Nothing but the text of the records belongs in your answer: repeat all of it exactly and leave out the images.

Records drawn from a dataset:
☆ ☆ ☆ ☆ ☆ ☆ ☆

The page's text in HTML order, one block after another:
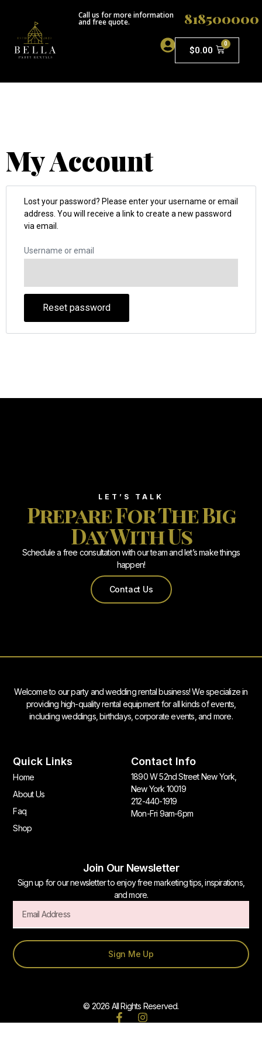
Call us for more information
and free quote. 818500000
$0.00
0
My Account
Lost your password? Please enter your username or email
address. You will receive a link to create a new password
via email.
Username or email
Reset password
LET’S TALK
Prepare For The Big
Day With Us
Schedule a free consultation with our team and let’s make things
happen!
Contact Us
Welcome to our party and wedding rental business! We specialize in
providing high-quality rental equipment for all kinds of events,
including weddings, birthdays, corporate events, and more.
Quick Links
Home
About Us
Faq
Shop
Contact Info
1890 W 52nd Street New York,
New York 10019
212-440-1919
Mon-Fri 9am-6pm
Join Our Newsletter
Sign up for our newsletter to enjoy free marketing tips, inspirations,
and more.
Sign Me Up
© 2026 All Rights Reserved.
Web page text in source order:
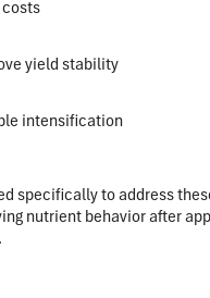
yield stability
intensification
specifically to address
nutrient behaviorafter
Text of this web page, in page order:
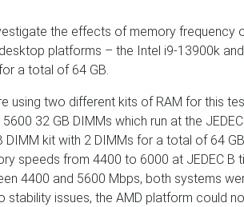
the effects of memory frequency
platforms – the Intel i9-13900k
a total of 64 GB.
using two different kits of RAM for this
5600 32 GB DIMMs which run at the
DIMM kit with 2 DIMMs for a total of 64
speeds from 4400 to 6000 at JEDEC B
4400 and 5600 Mbps, both systems
stability issues, the AMD platform could

☆ ☆ ☆ ☆ ☆ ☆ ☆

• **Solved exercise**
The page's text in HTML order, one block after another:
Call us for more information
and free quote. 818500000
$0.00
0
My Account
Lost your password? Please enter your username or email
address. You will receive a link to create a new password
via email.
Username or email
Reset password
LET’S TALK
Prepare For The Big
Day With Us
Schedule a free consultation with our team and let’s make things
happen!
Contact Us
Welcome to our party and wedding rental business! We specialize in
providing high-quality rental equipment for all kinds of events,
including weddings, birthdays, corporate events, and more.
Quick Links
Home
About Us
Faq
Shop
Contact Info
1890 W 52nd Street New York,
New York 10019
212-440-1919
Mon-Fri 9am-6pm
Join Our Newsletter
Sign up for our newsletter to enjoy free marketing tips, inspirations,
and more.
Sign Me Up
© 2026 All Rights Reserved.
Web page text in source order:
yield stability
intensification
specifically to address
nutrient behaviorafter
Text of this web page, in page order:
the effects of memory frequency
platforms – the Intel i9-13900k
a total of 64 GB.
using two different kits of RAM for this
5600 32 GB DIMMs which run at the
DIMM kit with 2 DIMMs for a total of 64
speeds from 4400 to 6000 at JEDEC B
4400 and 5600 Mbps, both systems
stability issues, the AMD platform could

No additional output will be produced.